Под новыми объективными характеристиками советского общества 70-х годов скрывалась главная, невидимая опасность — быстрое и резкое ослабление, почти исчезновение прежней мировоззренческой основы советского строя. В то время официальное советское обществоведение утверждало, что такой основой является марксизм, оформивший в рациональных (и даже научных) понятиях стихийные представления трудящихся о равенстве и справедливости. Эта установка была ошибочной. Мировоззренческой основой советского строя, как говорилось выше, был общинный крестьянский коммунизм. Западные философы иногда добавляли слово «архаический» и говорили, что он был «прикрыт тонкой пленкой европейских идей — марксизмом». Это прекрасно понимали и большевики, и их противники. Это понимало и космополитическое течение внутри победившего большевизма.

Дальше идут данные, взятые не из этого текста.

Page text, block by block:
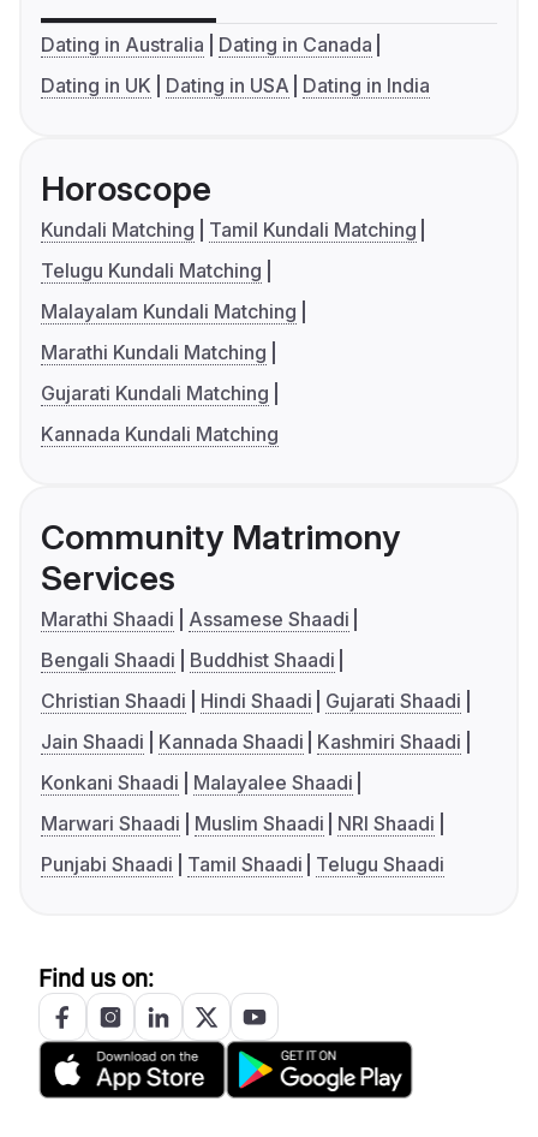
Dating in Australia
Dating in Canada
Dating in UK
Dating in USA Dating in India
Horoscope
Kundali Matching
Tamil Kundali Matching
Telugu Kundali Matching
Malayalam Kundali Matching
Marathi Kundali Matching
Gujarati Kundali Matching
Kannada Kundali Matching
Community Matrimony
Services
Marathi Shaadi
Assamese Shaadi
Bengali Shaadi
Buddhist Shaadi
Christian Shaadi
Hindi Shaadi
Gujarati Shaadi
Jain Shaadi
Kannada Shaadi
Kashmiri Shaadi
Konkani Shaadi
Malayalee Shaadi
Marwari Shaadi
Muslim Shaadi
NRI Shaadi
Punjabi Shaadi
Tamil Shaadi Telugu Shaadi
Find us on:

В 60-е годы оно вновь вышло на арену, и влияние его стало нарастать в среде интеллигенции и нового молодого поколения. Поэтому перестройка — этап большой русской революции XX века, которая лишь на время была «заморожена» единством народа ради индустриализации и войны. Сознательных! авангард перестройки — наследники троцкизма и, в меньшей степени, либералов и меньшевиков.
Философия крестьянского коммунизма к 60-м годам исчерпала свой потенциал по указанным выше объективным причинам, хотя важнейшие ее положения сохраняются и поныне на уровне архетипов коллективного бессознательного. Если считать периодичность смены поколений за 12 лет, то эффективности крестьянского коммунизма как мировоззренческой основы советского строя хватило на 4–5 поколений. Люди рождения 50-х годов вырастали в новых условиях, их культура формировалась под влиянием кризиса массовой урбанизации и мощного потока образов и символов с Запада.
К концу 70-х годов в общественно активный возраст вошел социокультурный тип, фундаментально отличный от предыдущих поколений [73] . Если бы советский проект исходил из рациональной и реалистичной антропологической модели, то за 50—60-е годы вполне можно было бы подтянуть сознание к бытию. Это значило выработать новый язык, на котором советский проект был бы изложен новому поколению без апелляции к подспудному мессианскому чувству. Однако старики этой проблемы не видели, т. к. в них бессознательный большевизм был еще жив. А новое поколение номенклатуры искало ответ на эту проблему (осознаваемую лишь интуитивно) в марксизме-ленинизме, где найти ответа не могло. Это вызвало идейный кризис.